### What to produce
Scan the entries below, and for each line that includes the word "over", make a copy.

(Stored items from a collection)

--

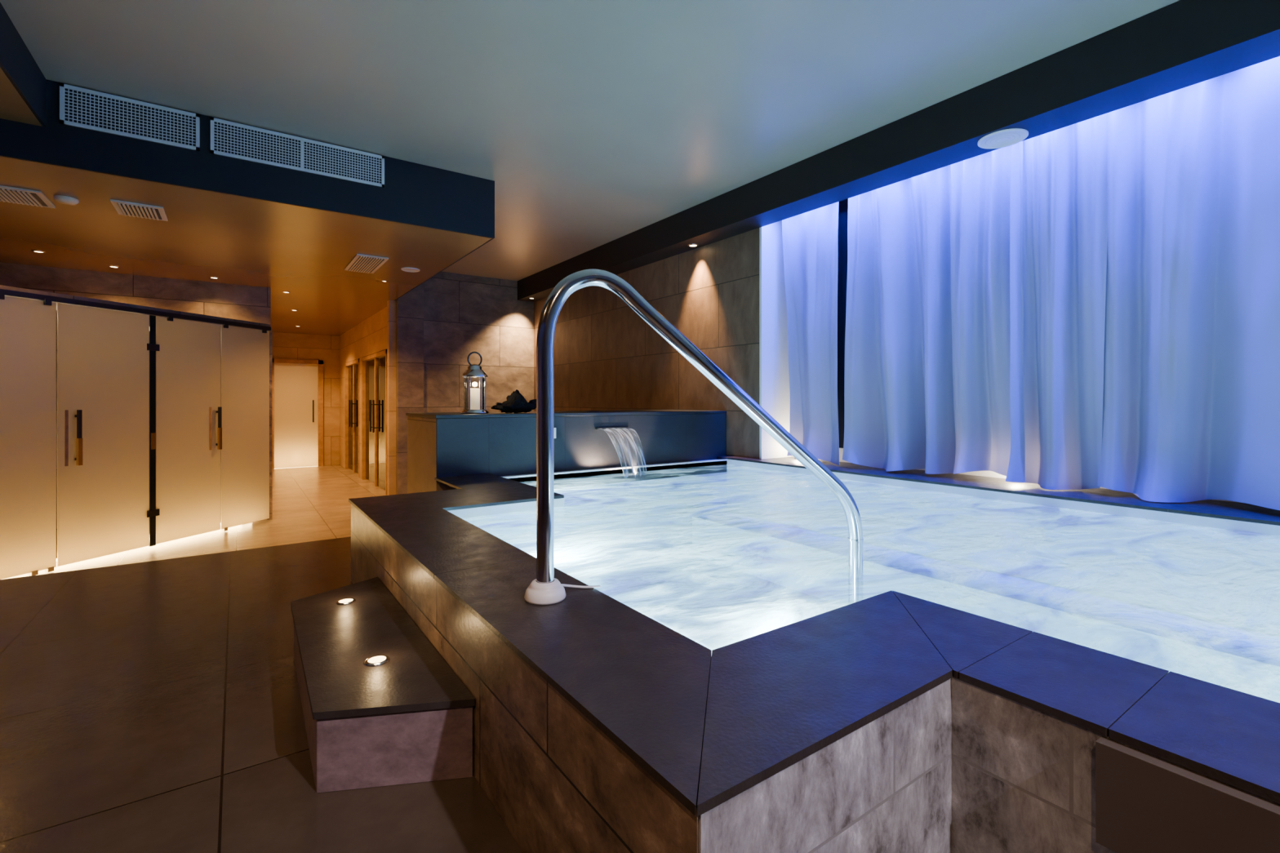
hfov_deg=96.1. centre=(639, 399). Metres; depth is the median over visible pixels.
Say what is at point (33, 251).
recessed light
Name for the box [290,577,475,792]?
step
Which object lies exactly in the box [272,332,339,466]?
wall
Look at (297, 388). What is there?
door
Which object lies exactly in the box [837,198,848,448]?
window
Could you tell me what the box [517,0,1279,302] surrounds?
ceiling beam
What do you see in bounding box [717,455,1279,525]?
window ledge
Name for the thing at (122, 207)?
grille
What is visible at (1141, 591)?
pool water
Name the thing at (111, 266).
recessed light
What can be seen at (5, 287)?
rail
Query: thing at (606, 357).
wall
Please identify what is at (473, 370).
candle lantern
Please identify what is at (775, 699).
pool coping
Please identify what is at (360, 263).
grille
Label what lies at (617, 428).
waterfall
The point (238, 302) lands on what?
wall
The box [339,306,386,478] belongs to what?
wall
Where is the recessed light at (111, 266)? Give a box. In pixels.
[107,265,119,267]
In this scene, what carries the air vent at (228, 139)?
attached to the fascia at (413, 193)
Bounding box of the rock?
[490,389,536,413]
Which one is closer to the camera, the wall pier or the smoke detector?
the smoke detector
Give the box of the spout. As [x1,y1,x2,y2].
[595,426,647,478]
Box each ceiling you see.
[0,0,1179,280]
[0,155,491,336]
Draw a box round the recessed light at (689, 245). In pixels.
[687,244,698,247]
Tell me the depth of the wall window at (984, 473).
3.91 m
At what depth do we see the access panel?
0.83 m
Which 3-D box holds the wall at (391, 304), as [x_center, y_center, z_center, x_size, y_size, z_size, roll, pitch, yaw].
[-3.335,0.010,7.731,0.090,2.680,0.110,0,0,-35]
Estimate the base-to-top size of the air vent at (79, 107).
0.225 m
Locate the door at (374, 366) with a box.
[361,349,386,495]
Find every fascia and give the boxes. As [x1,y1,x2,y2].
[0,79,494,238]
[394,238,493,300]
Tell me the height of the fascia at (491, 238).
0.469 m
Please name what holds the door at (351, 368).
in the wall at (369, 337)
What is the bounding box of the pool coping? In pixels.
[348,473,1279,816]
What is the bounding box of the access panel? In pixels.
[1095,736,1279,852]
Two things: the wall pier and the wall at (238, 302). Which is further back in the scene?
the wall pier
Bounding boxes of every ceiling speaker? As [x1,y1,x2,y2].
[400,267,420,271]
[977,128,1028,148]
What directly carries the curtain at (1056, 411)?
hanging from the track
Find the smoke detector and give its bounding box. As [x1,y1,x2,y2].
[53,195,79,204]
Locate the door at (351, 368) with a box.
[344,358,359,477]
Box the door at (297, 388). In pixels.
[272,358,323,469]
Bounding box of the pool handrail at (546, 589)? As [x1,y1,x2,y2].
[524,268,863,605]
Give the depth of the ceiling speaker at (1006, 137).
3.31 m
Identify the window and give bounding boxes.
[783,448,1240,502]
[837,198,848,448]
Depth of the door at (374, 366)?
8.99 m
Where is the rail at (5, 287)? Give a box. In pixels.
[0,284,270,329]
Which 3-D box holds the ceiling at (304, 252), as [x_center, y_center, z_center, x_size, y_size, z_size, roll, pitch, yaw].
[-5.751,-1.565,6.944,4.950,0.469,8.825,0,0,-35]
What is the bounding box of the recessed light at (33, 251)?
[31,249,45,253]
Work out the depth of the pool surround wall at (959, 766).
1.03 m
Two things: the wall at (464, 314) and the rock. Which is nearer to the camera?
the rock
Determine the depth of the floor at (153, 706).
1.67 m
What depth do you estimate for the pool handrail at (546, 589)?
1.54 m
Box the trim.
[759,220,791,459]
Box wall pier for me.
[395,283,423,494]
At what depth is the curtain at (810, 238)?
4.74 m
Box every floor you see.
[0,536,522,852]
[2,465,386,579]
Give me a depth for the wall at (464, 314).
8.32 m
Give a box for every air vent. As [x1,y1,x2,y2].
[59,82,199,151]
[210,116,384,187]
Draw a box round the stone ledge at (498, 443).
[405,409,726,508]
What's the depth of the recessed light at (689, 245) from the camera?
5.60 m
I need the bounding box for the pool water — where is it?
[462,464,1279,699]
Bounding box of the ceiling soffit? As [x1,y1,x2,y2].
[0,2,45,127]
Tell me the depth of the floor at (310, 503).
6.25 m
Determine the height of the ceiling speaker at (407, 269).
0.011 m
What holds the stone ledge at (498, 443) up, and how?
on the floor at (310, 503)
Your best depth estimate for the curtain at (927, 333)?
3.92 m
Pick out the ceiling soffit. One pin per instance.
(22, 82)
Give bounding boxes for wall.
[0,262,271,534]
[0,288,271,579]
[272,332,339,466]
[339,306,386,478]
[351,462,1279,852]
[386,300,395,495]
[423,271,533,412]
[533,227,774,462]
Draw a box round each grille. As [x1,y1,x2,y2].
[0,185,55,208]
[110,199,168,221]
[344,253,388,273]
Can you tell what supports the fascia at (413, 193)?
attached to the ceiling at (304, 252)
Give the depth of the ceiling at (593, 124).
3.19 m
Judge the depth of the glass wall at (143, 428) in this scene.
4.98 m
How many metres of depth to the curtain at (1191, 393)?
2.88 m
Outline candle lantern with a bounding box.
[460,351,488,413]
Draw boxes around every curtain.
[782,201,839,465]
[842,141,1023,475]
[1005,113,1107,489]
[1097,56,1279,510]

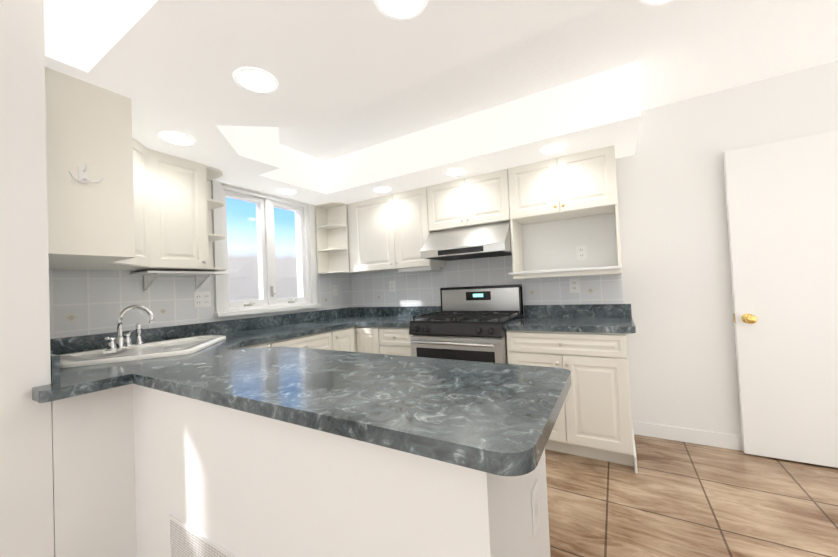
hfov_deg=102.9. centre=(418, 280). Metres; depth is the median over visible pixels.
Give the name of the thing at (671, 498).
floor
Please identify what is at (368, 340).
base cabinet
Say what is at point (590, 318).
countertop
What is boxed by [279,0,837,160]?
ceiling
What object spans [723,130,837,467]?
door leaf
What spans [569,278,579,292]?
electrical outlet
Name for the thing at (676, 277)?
wall
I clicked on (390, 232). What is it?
upper cabinet
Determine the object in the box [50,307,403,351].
countertop
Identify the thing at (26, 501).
wall
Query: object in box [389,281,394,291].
electrical outlet
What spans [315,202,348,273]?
shelf unit
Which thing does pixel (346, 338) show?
base cabinet
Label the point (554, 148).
recessed light
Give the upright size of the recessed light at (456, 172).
0.004 m
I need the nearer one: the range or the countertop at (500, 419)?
the countertop at (500, 419)
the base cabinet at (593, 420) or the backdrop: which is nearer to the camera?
the base cabinet at (593, 420)
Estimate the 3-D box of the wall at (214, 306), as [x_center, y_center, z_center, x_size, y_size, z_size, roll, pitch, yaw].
[-2.333,0.103,1.630,0.200,2.440,5.600,-3,-1,30]
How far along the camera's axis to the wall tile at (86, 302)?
2.18 m
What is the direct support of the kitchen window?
in the wall at (214, 306)
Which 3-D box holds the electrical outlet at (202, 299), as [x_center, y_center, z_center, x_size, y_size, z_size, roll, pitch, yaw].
[-1.657,0.144,2.555,0.008,0.118,0.119,-3,-1,30]
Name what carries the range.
on the floor
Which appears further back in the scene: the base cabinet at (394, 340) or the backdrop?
the backdrop
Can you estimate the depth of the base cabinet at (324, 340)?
2.69 m
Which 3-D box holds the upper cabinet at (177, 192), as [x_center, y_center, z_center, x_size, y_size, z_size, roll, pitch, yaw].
[-1.693,-0.377,2.037,0.522,0.879,1.046,-3,-1,30]
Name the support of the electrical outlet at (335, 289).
attached to the wall tile at (86, 302)
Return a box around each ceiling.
[43,0,640,204]
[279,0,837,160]
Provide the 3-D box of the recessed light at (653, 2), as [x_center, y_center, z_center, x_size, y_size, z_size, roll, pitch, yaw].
[1.084,-1.273,1.410,0.264,0.004,0.264,-3,-1,30]
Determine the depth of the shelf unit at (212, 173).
2.49 m
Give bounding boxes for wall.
[0,0,53,556]
[210,180,317,312]
[522,61,837,435]
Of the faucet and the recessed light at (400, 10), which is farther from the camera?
the faucet
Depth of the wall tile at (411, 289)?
3.19 m
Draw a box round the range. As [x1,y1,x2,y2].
[409,284,522,363]
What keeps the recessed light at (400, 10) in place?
in the ceiling at (168, 65)
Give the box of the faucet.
[103,305,153,353]
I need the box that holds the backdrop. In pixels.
[226,197,297,300]
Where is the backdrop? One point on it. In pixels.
(233, 258)
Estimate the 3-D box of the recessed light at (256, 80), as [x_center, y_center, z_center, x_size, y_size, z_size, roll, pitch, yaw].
[-0.712,-0.872,1.460,0.180,0.004,0.180,-3,-1,30]
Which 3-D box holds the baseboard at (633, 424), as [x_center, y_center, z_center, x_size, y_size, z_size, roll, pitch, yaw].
[1.466,1.119,2.277,0.019,0.100,0.595,-3,-1,30]
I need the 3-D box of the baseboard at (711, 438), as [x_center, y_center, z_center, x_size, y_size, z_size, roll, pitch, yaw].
[2.656,1.059,1.934,2.419,0.100,0.015,-3,-1,30]
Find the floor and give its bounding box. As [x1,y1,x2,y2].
[545,434,837,556]
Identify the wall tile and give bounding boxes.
[49,269,350,338]
[350,255,622,316]
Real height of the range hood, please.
0.263 m
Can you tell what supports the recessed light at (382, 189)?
in the ceiling at (168, 65)
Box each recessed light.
[158,132,195,145]
[233,67,278,93]
[276,188,296,194]
[372,186,391,192]
[374,0,427,20]
[445,168,465,175]
[540,143,567,153]
[640,0,673,5]
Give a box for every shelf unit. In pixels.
[196,165,225,271]
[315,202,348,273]
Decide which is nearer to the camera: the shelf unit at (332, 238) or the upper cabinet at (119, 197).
the upper cabinet at (119, 197)
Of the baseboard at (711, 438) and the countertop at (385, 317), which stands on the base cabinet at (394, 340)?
the countertop at (385, 317)
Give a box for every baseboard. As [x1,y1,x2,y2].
[632,421,637,473]
[635,421,742,450]
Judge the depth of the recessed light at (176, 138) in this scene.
1.95 m
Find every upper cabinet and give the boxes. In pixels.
[45,67,152,266]
[49,149,228,291]
[337,145,621,278]
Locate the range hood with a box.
[420,220,511,260]
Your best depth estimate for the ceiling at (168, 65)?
1.49 m
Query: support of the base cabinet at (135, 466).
on the floor
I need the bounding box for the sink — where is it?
[59,335,225,367]
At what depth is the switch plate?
0.92 m
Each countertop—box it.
[32,324,570,475]
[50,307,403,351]
[376,306,440,327]
[504,304,635,333]
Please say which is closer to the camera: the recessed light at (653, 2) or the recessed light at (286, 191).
the recessed light at (653, 2)
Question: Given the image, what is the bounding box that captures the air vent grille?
[168,514,236,556]
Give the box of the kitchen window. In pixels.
[212,180,320,316]
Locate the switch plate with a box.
[531,480,539,536]
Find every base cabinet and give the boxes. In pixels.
[51,384,549,556]
[241,342,272,348]
[273,331,336,350]
[333,326,356,351]
[357,326,380,353]
[377,327,411,355]
[506,330,633,465]
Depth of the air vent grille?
1.19 m
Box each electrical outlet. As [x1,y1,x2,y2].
[194,291,210,307]
[333,285,337,295]
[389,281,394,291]
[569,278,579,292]
[576,245,586,259]
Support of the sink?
in the countertop at (500, 419)
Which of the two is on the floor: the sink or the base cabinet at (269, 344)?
the base cabinet at (269, 344)

--

### Answer box
hfov_deg=96.1. centre=(639, 399). Metres; depth is the median over visible pixels.
hfov_deg=102.9. centre=(418, 280). Metres; depth is the median over visible pixels.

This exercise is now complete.